How to complete this task: Copy out exactly the lines spanning the line with "anti-EMI surface-mounted capacitors to" to the line with "NEWS / EVENTS", inclusive, from the data underneath, with no pictures.

Data to process below:

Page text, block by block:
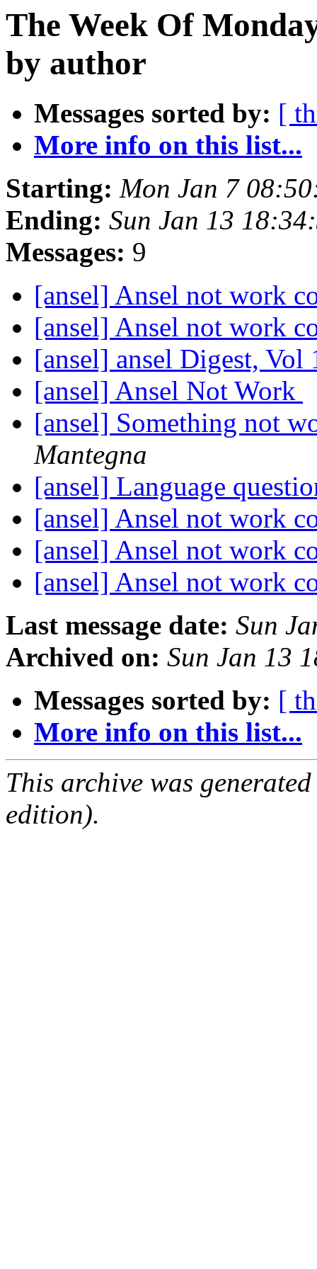
The Week Of
by author
Messages sorted by: [
More info on this list...
Starting: Mon Jan 7
Ending: Sun Jan 13
Messages: 9
[ansel] Ansel not work
[ansel] Ansel not work
[ansel] ansel Digest, Vol
[ansel] Ansel Not Work
[ansel] Something not
Mantegna
[ansel] Language
[ansel] Ansel not work
[ansel] Ansel not work
[ansel] Ansel not work
Last message date: Sun
Archived on: Sun Jan 13
Messages sorted by: [
More info on this list...
This archive was
edition).
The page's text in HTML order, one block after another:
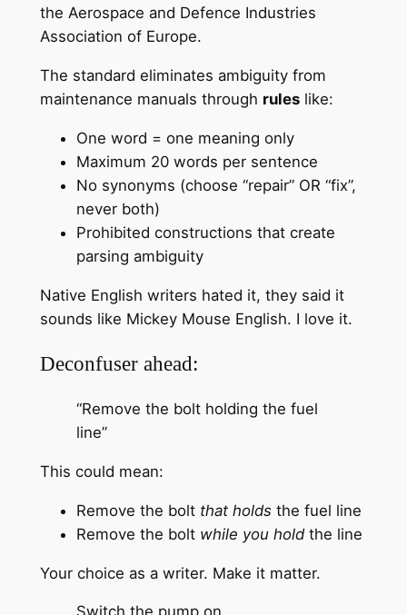
the Aerospace and Defence Industries
Association of Europe.
The standard eliminates ambiguity from
maintenance manuals through ruleslike:
One word = one meaning only
Maximum 20 words per sentence
No synonyms (choose “repair” OR “fix”,
never both)
Prohibited constructions that create
parsing ambiguity
Native English writers hated it, they said it
sounds like Mickey Mouse English. I love it.
Deconfuser ahead:
“Remove the bolt holding the fuel
line”
This could mean:
Remove the bolt that holds the fuel line
Remove the bolt while you holdthe line
Your choice as a writer. Make it matter.
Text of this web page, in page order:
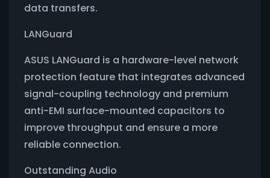
data transfers.
LANGuard
ASUS LANGuard is a hardware-level network
protection feature that integrates advanced
signal-coupling technology and premium
anti-EMI surface-mounted capacitors to
improve throughput and ensure a more
reliable connection.
Outstanding Audio
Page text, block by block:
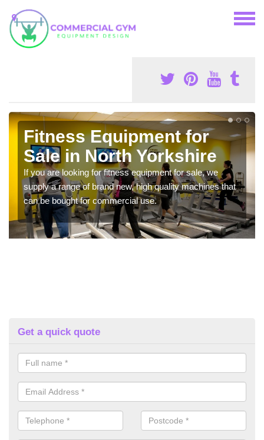
Fitness Equipment for
Sale in North Yorkshire
If you are looking for fitness equipment for sale, we
supply a range of brand new, high quality machines that
can be bought for commercial use.
Get a quick quote
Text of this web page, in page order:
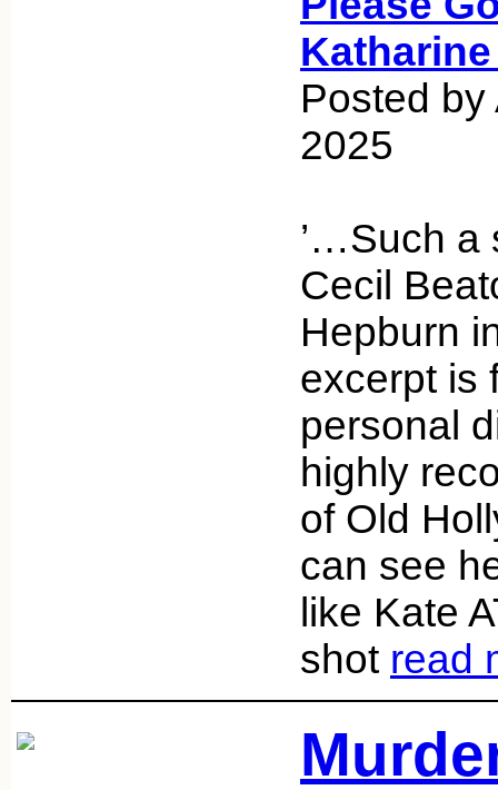
Posted
2025
’…Such a
Cecil
Hepburn
excerpt is
personal
highly
of Old
can see
like Kate
shot read
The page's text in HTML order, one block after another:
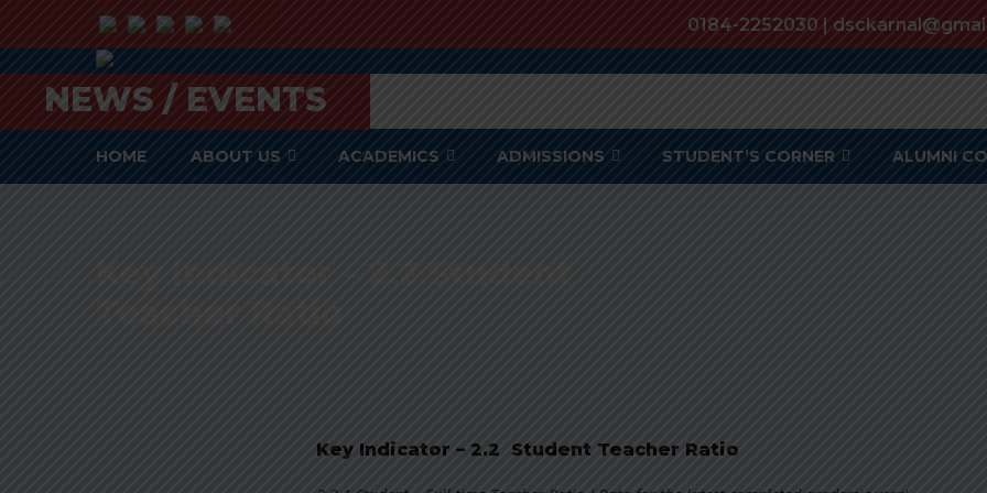
0184-2252030 |
NEWS / EVENTS
HOME ABOUT US ACADEMICS ADMISSIONS STUDENT’S CORNER ALUMNI
Key Indicator – 2.2 Student Teacher Ratio
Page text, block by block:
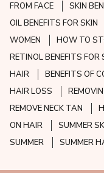
FROM FACE
SKIN
OIL BENEFITS FOR SKIN
WOMEN
HOW TO
RETINOL BENEFITS FOR
HAIR
BENEFITS OF
HAIR LOSS
REMOVE NECK TAN
ON HAIR
SUMMER
SUMMER
SUMMER
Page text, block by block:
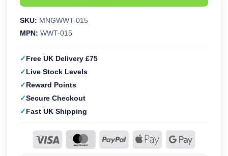
SKU: MNGWWT-015
MPN: WWT-015
Free UK Delivery £75
Live Stock Levels
Reward Points
Secure Checkout
Fast UK Shipping
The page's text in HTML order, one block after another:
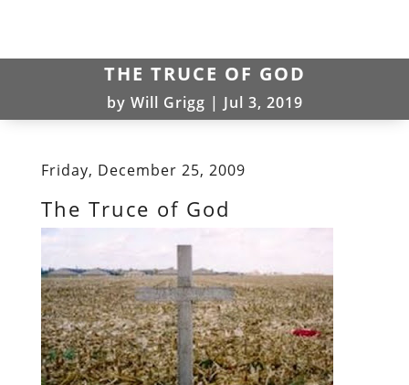
THE TRUCE OF GOD
by Will Grigg | Jul 3, 2019
Friday, December 25, 2009
The Truce of God
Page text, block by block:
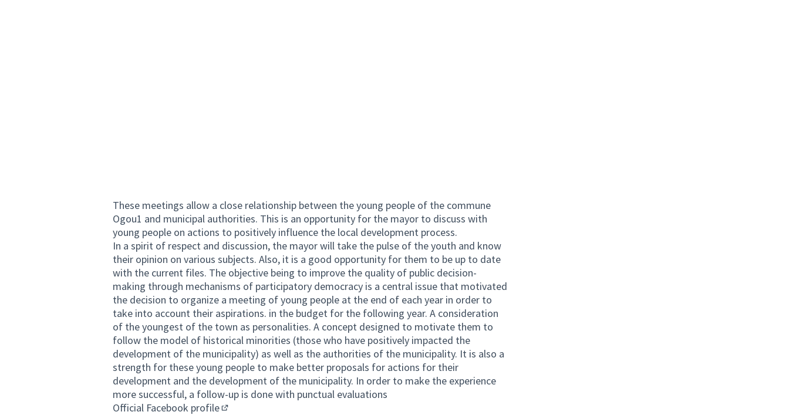
These meetings allow a close relationship between the young people of the commune
Ogou1 and municipal authorities. This is an opportunity for the mayor to discuss with
young people on actions to positively influence the local development process.
In a spirit of respect and discussion, the mayor will take the pulse of the youth and know
their opinion on various subjects. Also, it is a good opportunity for them to be up to date
with the current files. The objective being to improve the quality of public decision-
making through mechanisms of participatory democracy is a central issue that motivated
the decision to organize a meeting of young people at the end of each year in order to
take into account their aspirations. in the budget for the following year. A consideration
of the youngest of the town as personalities. A concept designed to motivate them to
follow the model of historical minorities (those who have positively impacted the
development of the municipality) as well as the authorities of the municipality. It is also a
strength for these young people to make better proposals for actions for their
development and the development of the municipality. In order to make the experience
more successful, a follow-up is done with punctual evaluations
Official Facebook profile
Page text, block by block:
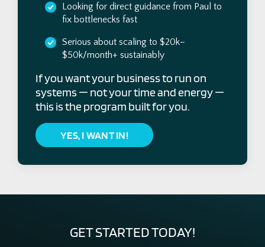
Looking for direct guidance from Paul to
fix bottlenecks fast
Serious about scaling to $20k–
$50k/month+ sustainably
If you want your business to run on
systems — not your time and energy —
this is the program built for you.
YES, I WANT IN!
GET STARTED TODAY!
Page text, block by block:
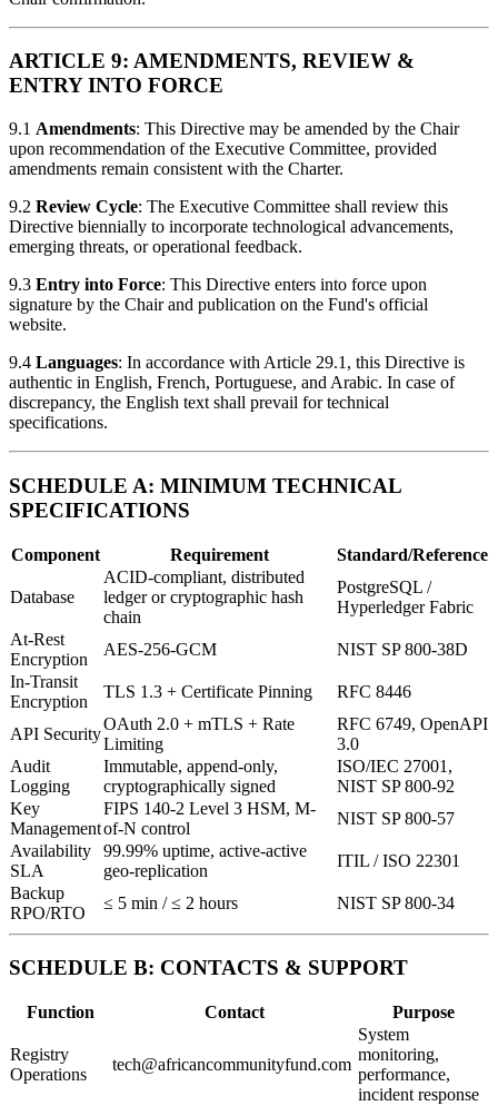
ARTICLE 9: AMENDMENTS, REVIEW &
ENTRY INTO FORCE
9.1 Amendments: This Directive may be amended by the Chair
upon recommendation of the Executive Committee, provided
amendments remain consistent with the Charter.
9.2 Review Cycle: The Executive Committee shall review this
Directive biennially to incorporate technological advancements,
emerging threats, or operational feedback.
9.3 Entry into Force: This Directive enters into force upon
signature by the Chair and publication on the Fund's official
website.
9.4 Languages: In accordance with Article 29.1, this Directive is
authentic in English, French, Portuguese, and Arabic. In case of
discrepancy, the English text shall prevail for technical
specifications.
SCHEDULE A: MINIMUM TECHNICAL
SPECIFICATIONS
Component Requirement Standard/Reference
Database
ACID-compliant, distributed
ledger or cryptographic hash
chain
PostgreSQL /
Hyperledger Fabric
At-Rest
Encryption
AES-256-GCM
NIST SP 800-38D
In-Transit
Encryption
TLS 1.3 + Certificate Pinning RFC 8446
API Security
OAuth 2.0 + mTLS + Rate
Limiting
RFC 6749, OpenAPI
3.0
Audit
Logging
Immutable, append-only,
cryptographically signed
ISO/IEC 27001,
NIST SP 800-92
Key
Management
FIPS 140-2 Level 3 HSM, M-
of-N control
NIST SP 800-57
Availability
SLA
99.99% uptime, active-active
geo-replication
ITIL / ISO 22301
Backup
RPO/RTO
≤ 5 min / ≤ 2 hours NIST SP 800-34
SCHEDULE B: CONTACTS & SUPPORT
Function Contact Purpose
Registry
Operations
tech@africancommunityfund.com
System
monitoring,
performance,
incident response
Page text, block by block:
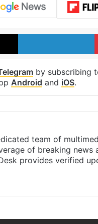
X
by subscribing
Android and iOS.
team of
of breaking news
provides verified
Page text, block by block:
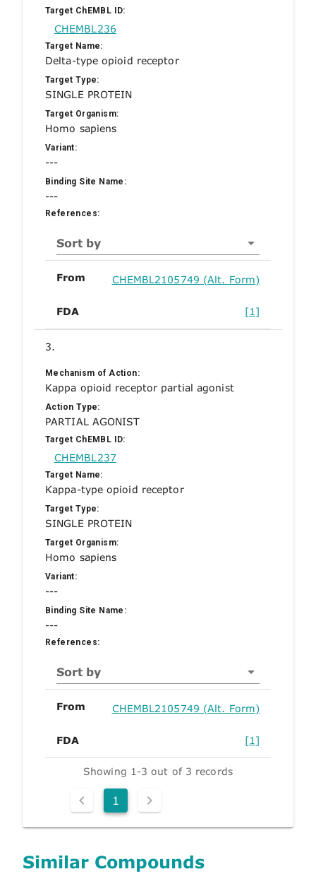
Target ChEMBL ID:
CHEMBL236
Target Name:
Delta-type opioid receptor
Target Type:
SINGLE PROTEIN
Target Organism:
Homo sapiens
Variant:
---
Binding Site Name:
---
References:
Sort by
From CHEMBL2105749 (Alt. Form)
FDA [1]
3.
Mechanism of Action:
Kappa opioid receptor partial agonist
Action Type:
PARTIAL AGONIST
Target ChEMBL ID:
CHEMBL237
Target Name:
Kappa-type opioid receptor
Target Type:
SINGLE PROTEIN
Target Organism:
Homo sapiens
Variant:
---
Binding Site Name:
---
References:
Sort by
From CHEMBL2105749 (Alt. Form)
FDA [1]
Showing 1-3 out of 3 records
1
Similar Compounds
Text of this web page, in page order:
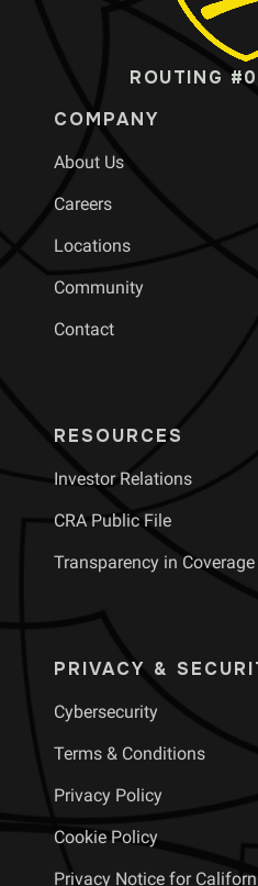
ROUTING
COMPANY
About Us
Careers
Locations
Community
Contact
RESOURCES
Investor Relations
CRA Public File
Transparency in Coverage
PRIVACY &
Cybersecurity
Terms & Conditions
Privacy Policy
Cookie Policy
Privacy Notice for
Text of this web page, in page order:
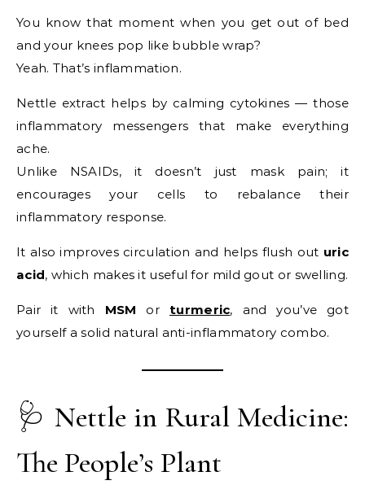
You know that moment when you get out of bed
and your knees pop like bubble wrap?
Yeah. That’s inflammation.
Nettle extract helps by calming cytokines — those
inflammatory messengers that make everything
ache.
Unlike NSAIDs, it doesn’t just mask pain; it
encourages your cells to rebalance their
inflammatory response.
It also improves circulation and helps flush out uric
acid, which makes it useful for mild gout or swelling.
Pair it with MSM or turmeric, and you’ve got
yourself a solid natural anti-inflammatory combo.
🩺 Nettle in Rural Medicine:
The People’s Plant
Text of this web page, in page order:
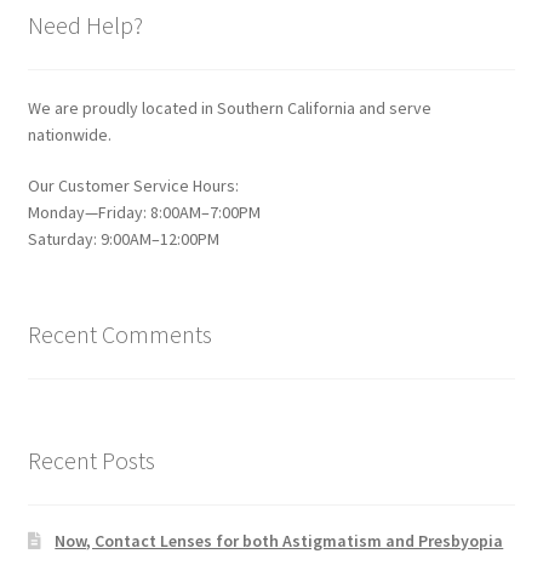
Need Help?
We are proudly located in Southern California and serve
nationwide.
Our Customer Service Hours:
Monday—Friday: 8:00AM–7:00PM
Saturday: 9:00AM–12:00PM
Recent Comments
Recent Posts
Now, Contact Lenses for both Astigmatism and Presbyopia
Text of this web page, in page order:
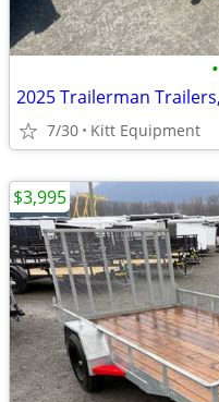
•
7/30 Kitt Equipment
$3,995
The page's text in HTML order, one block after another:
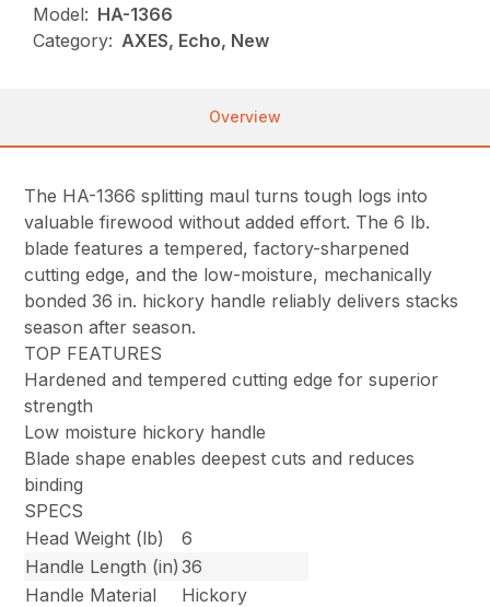
Model: HA-1366
Category: AXES, Echo, New
Overview
The HA-1366 splitting maul turns tough logs into
valuable firewood without added effort. The 6 lb.
blade features a tempered, factory-sharpened
cutting edge, and the low-moisture, mechanically
bonded 36 in. hickory handle reliably delivers stacks
season after season.
TOP FEATURES
Hardened and tempered cutting edge for superior
strength
Low moisture hickory handle
Blade shape enables deepest cuts and reduces
binding
SPECS
Head Weight (lb)
6
Handle Length (in) 36
Handle Material
Hickory
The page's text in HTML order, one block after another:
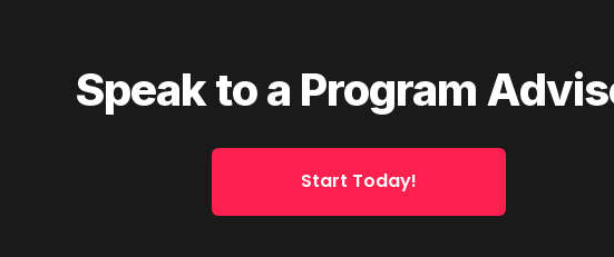
Speak to a Program
Start Today!
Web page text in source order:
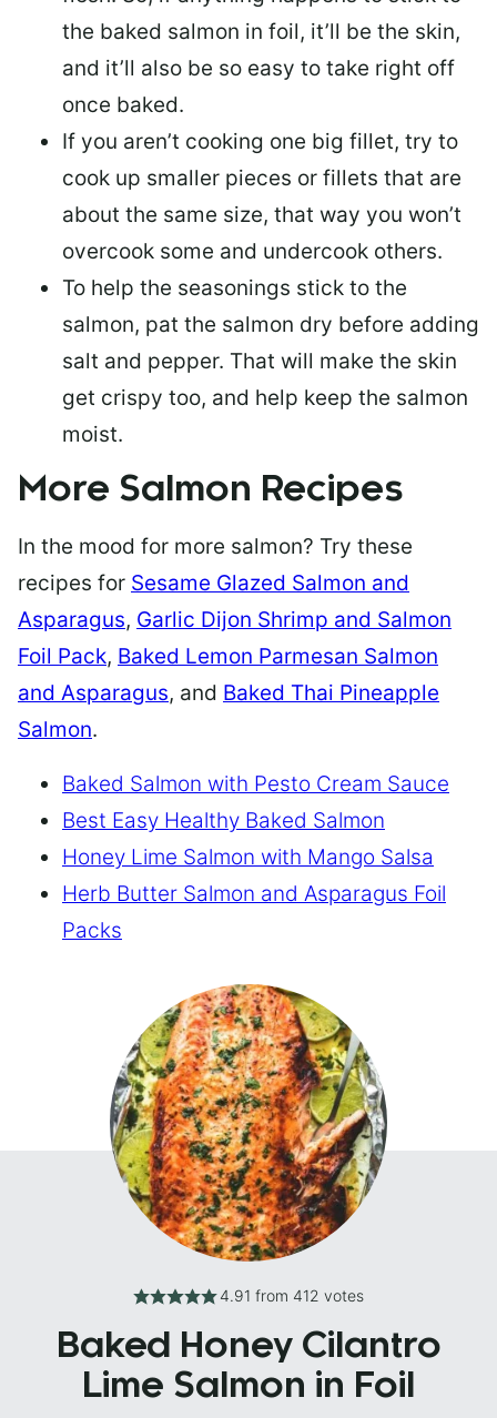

End of Data to process.

Answer below:
anti-EMI surface-mounted capacitors to
improve throughput and ensure a more
reliable connection.
Outstanding Audio
Page text, block by block:
Fitness Equipment for
Sale in North Yorkshire
If you are looking for fitness equipment for sale, we
supply a range of brand new, high quality machines that
can be bought for commercial use.
Get a quick quote
Text of this web page, in page order:
Posted
2025
’…Such a
Cecil
Hepburn
excerpt is
personal
highly
of Old
can see
like Kate
shot read
The page's text in HTML order, one block after another:
0184-2252030 |
NEWS / EVENTS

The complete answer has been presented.